Even the over-lobbied congress seemed alarmed by this near monetary meltdown. So Greenspan, Robert Rubin and Larry Summers stirred the magic commerce cauldron and came up with a Great Depression anti-formula. Rather than implementing the safeguards based on lessons learned from 1931, they conversely argued that they should be completely subverted and actually used as a reverse template: there should be NO transparency, NO capital reserve requirements, NO regulation on intermediaries, NO prohibition on manipulation and NO prohibition on fraud. They arrogantly insisted that the 'invisible hand' of market regulation, continue to be allowed to deal secrecy, impunity, manipulation and FRAUD into the money game.No wonder the pseudo-science of economics is thought to be complicated.
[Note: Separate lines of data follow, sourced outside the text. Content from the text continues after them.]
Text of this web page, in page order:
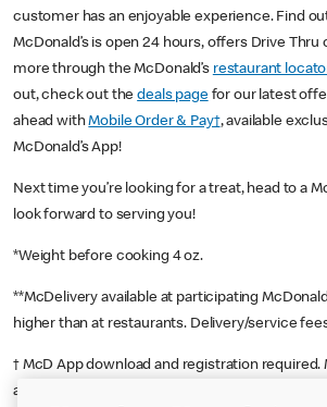
customer has an enjoyable experience. Find
McDonald’s is open 24 hours, offers Drive Thru
more through the McDonald’s restaurant
out, check out thedeals pagefor our latest
ahead withMobile Order & Pay†, available
McDonald’s App!
Next time you’re looking for a treat, head to a
look forward to serving you!
*Weight before cooking 4 oz.
**McDelivery available at participating
higher than at restaurants. Delivery/service
† McD App download and registration required.
available at participating McDonald's.
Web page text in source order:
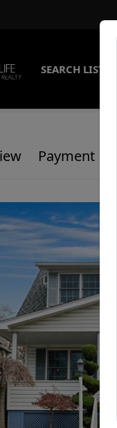
SEARCH
Payment
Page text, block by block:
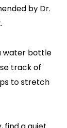
by Dr.
water bottle
track of
to stretch
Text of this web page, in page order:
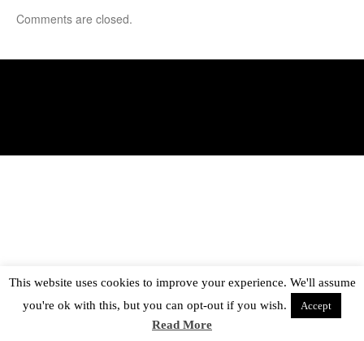
Comments are closed.
This website uses cookies to improve your experience. We'll assume
you're ok with this, but you can opt-out if you wish.
Accept
Read More
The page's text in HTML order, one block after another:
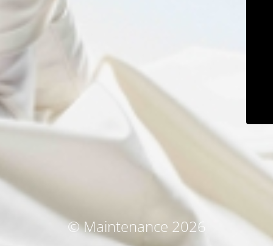
© Maintenance 2026
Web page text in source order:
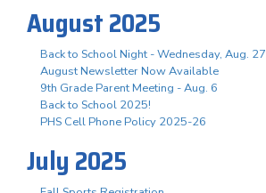
August 2025
Back to School Night - Wednesday, Aug. 27
August Newsletter Now Available
9th Grade Parent Meeting - Aug. 6
Back to School 2025!
PHS Cell Phone Policy 2025-26
July 2025
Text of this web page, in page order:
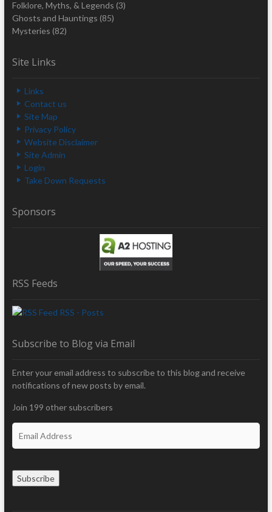
Folklore, Myths, & Legends (3)
Ghosts and Hauntings (85)
Mysteries (82)
Site Links
Links
Contact us
Site Map
Privacy Policy
Website Disclaimer
Site Admin
Login
Take Down Requests
Sponsors
RSS Feeds
RSS - Posts
Subscribe to Blog via Email
Enter your email address to subscribe to this blog and receive
notifications of new posts by email.
Join 199 other subscribers
Subscribe
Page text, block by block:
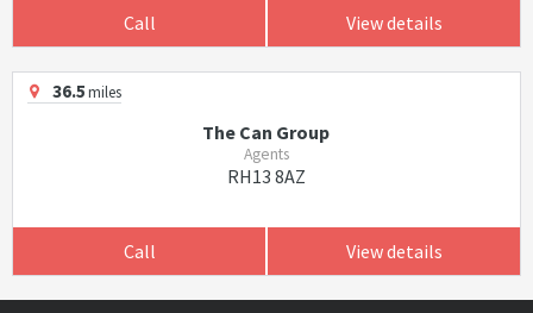
Call View details
36.5miles
The Can Group
Agents
RH13 8AZ
Call View details
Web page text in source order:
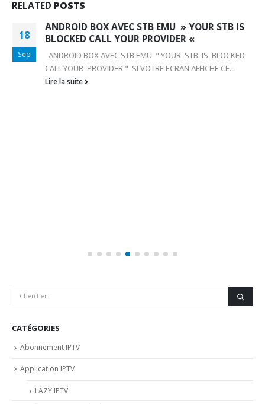
RELATED POSTS
18
Sep
ANDROID BOX AVEC STB EMU » YOUR STB IS
BLOCKED CALL YOUR PROVIDER «
ANDROID BOX AVEC STB EMU " YOUR STB IS BLOCKED
CALL YOUR PROVIDER " SI VOTRE ECRAN AFFICHE CE...
Lire la suite
CATÉGORIES
Abonnement IPTV
Application IPTV
LAZY IPTV
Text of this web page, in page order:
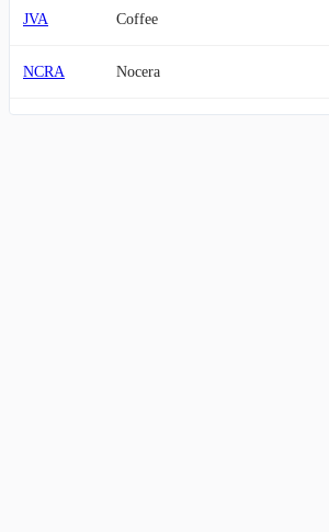
JVA Coffee
NCRA Nocera
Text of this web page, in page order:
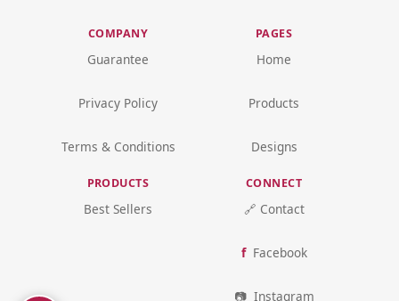
COMPANY
Guarantee
Privacy Policy
Terms & Conditions
PAGES
Home
Products
Designs
PRODUCTS
Best Sellers
CONNECT
🔗 Contact
Facebook
Instagram

I, for one, do not have a mind capable of resolving such paradox. Maybe, like Greenspan, you have to be an acolyte of Ayn Rand to grasp such mysteries?
By 2007, the sleight-of-hand sub prime crisis and other forms of hot-potato fund management (Credit Default Swaps...etc) precipitated another Chernobyl of capital. Though, by then it was 600 times worse. Literally. The same unchecked grotesquery of greed and hubris had been allowed to reach 595 trillion dollars. This time the failing banks, brokers, trusts and investment houses couldn't bail themselves out. So, in the hopeless, opposite-world logic of 'reward the wicked and punish the victims', generations of working taxpayers will be forced to carry this cross of debt.
Greenspan, conveniently after retiring, recanted in a stunning public admission that his 50yr career and entire world view were based on a fallacy. Tragically, not all of his zealots have joined him in his reformation; Rubin went on to 'earn' 126 million dollars in compensation... for applying the same ideological wrecking-ball to Citibank. Larry Summers is a high-level economic adviser to Obama! Present high priests, the current chair of the CFT commission, the Federal Reserve chairman and Treasury Secretary were drawn right from the same laissez-faire cult that oversaw the '08 abomination; deregulation devotees and champions of corporate capitalism, all.
Sometimes, all you can do is listen to the blood pound in your temples when trying to rationalize insanity.